Book Synopsis The Fantasy of Human Rights by : Patrick J. O'Mahony
Download or read book The Fantasy of Human Rights written by Patrick J. O'Mahony and published by . This book was released on 1978 with total page 204 pages. Available in PDF, EPUB and Kindle. Book excerpt: Monograph on human rights from the viewpoint of the Church - deals with nationalism, democracy, ethics, community relations, etc., and includes cases of violated human rights. Bibliography pp. 187 and 188, and illustrations.
Book Synopsis Law's Cut on the Body of Human Rights by : Juliet Rogers
Download or read book Law's Cut on the Body of Human Rights written by Juliet Rogers and published by Routledge. This book was released on 2014-06-13 with total page 198 pages. Available in PDF, EPUB and Kindle. Book excerpt: Scenes of violence and incisions into the flesh inform the demand for law. The scene of little girls being held down in practices of female circumcision has been a defining and definitive image that demands the attention of human rights, and the intervention of law. But the investment in protecting women and little girls from such a cut is not all that it seems. Law's Cut on the Body of Human Rights: Female Circumcision, Torture and Sacred Flesh considers how such images come to inform law and the investment of advocates of law in an imagination of this scene. Drawing on psychoanalytic and postcolonial theory, and accompanying ideas in political theology, Juliet Rogers examines the language, imagery and excitement that accompanies recent initiatives to legislate against what is called 'female genital mutilation'. The author compliments this examination with a consideration of the scene of torture exposed in images from Abu Ghraib and Guantanamo Bay. Rogers argues that the modes of fascination and excitement that accompany scenes of torture and female circumcision betray the fantasy of a political condition against which the subject of liberal law is imagined; this is subjectivity in a state of non-mutilation, non-prohibition or, in a psychoanalytic idiom, non-castration.
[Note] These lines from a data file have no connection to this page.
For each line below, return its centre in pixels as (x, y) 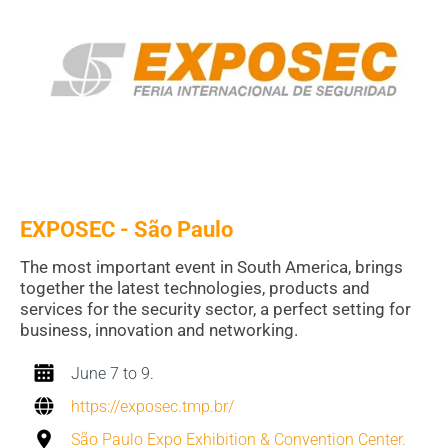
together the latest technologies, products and (195, 287)
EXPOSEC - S (84, 229)
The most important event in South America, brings (211, 266)
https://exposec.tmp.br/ (152, 406)
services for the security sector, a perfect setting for (215, 308)
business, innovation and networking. (159, 329)
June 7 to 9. (112, 373)
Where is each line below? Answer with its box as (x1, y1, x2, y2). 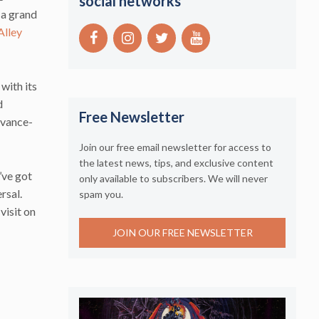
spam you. (79, 187, 123, 200)
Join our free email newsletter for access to (79, 140, 271, 153)
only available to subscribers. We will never (79, 172, 268, 184)
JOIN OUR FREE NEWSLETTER (112, 226, 253, 239)
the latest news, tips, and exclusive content (79, 156, 273, 169)
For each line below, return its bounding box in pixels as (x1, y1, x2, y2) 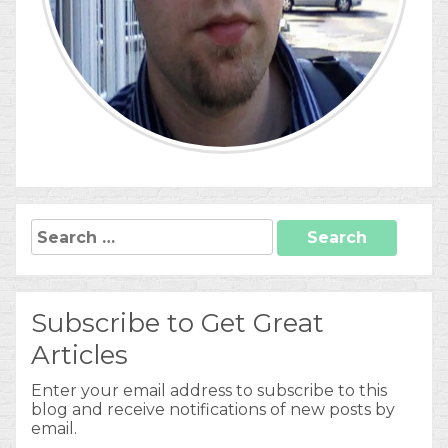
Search (30, 218, 90, 237)
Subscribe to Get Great (31, 307, 324, 339)
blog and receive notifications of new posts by (31, 400, 395, 419)
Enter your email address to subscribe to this (31, 381, 387, 400)
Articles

To support the fantasy of this subject, the mutilated subject, the authors suggests, is rendered as flesh cut from the democratic nation state, deserving of only selective human rights, or none at all.
Book Synopsis Women, Gender, and Human Rights by : Marjorie Agosín
Download or read book Women, Gender, and Human Rights written by Marjorie Agosín and published by Rutgers University Press. This book was released on 2001 with total page 366 pages. Available in PDF, EPUB and Kindle. Book excerpt: II: WOMEN AND HEALTH
Book Synopsis The Self, Ethics & Human Rights by : Joseph Indaimo
Download or read book The Self, Ethics & Human Rights written by Joseph Indaimo and published by Routledge. This book was released on 2015-02-11 with total page 288 pages. Available in PDF, EPUB and Kindle. Book excerpt: This book explores how the notion of human identity informs the ethical goal of justice in human rights. Within the modern discourse of human rights, the issue of identity has been largely neglected. However, within this discourse lies a conceptualisation of identity that was derived from a particular liberal philosophy about the ‘true nature’ of the isolated, self-determining and rational individual. Rights are thus conceived as something that are owned by each independent self, and that guarantee the exercise of its autonomy. Critically engaging this subject of rights, this book considers how recent shifts in the concept of identity and, more specifically, the critical humanist notion of ‘the other’, provides a basis for re-imagining the foundation of contemporary human rights. Drawing on the work of Jacques Lacan and Emmanuel Levinas, an inter-subjectivity between self and other ‘always already’ marks human identity with an ethical openness. And, this book argues, it is in the shift away from the human self as a ‘sovereign individual’ that human rights have come to reflect a self-identity that is grounded in the potential of an irreducible concern for the other.
Book Synopsis Human Rights in a Globalizing World by : Darren J O'Byrne
Download or read book Human Rights in a Globalizing World written by Darren J O'Byrne and published by Bloomsbury Publishing. This book was released on 2015-10-25 with total page 308 pages. Available in PDF, EPUB and Kindle. Book excerpt: A stimulating, theoretically driven examination of the relationship between human rights and the globalizing process. In scrutinising the impacts of different aspects of globalization on the language and structure of human rights, the book gives readers a deeper, more nuanced understanding of the issues and questions key to the topic.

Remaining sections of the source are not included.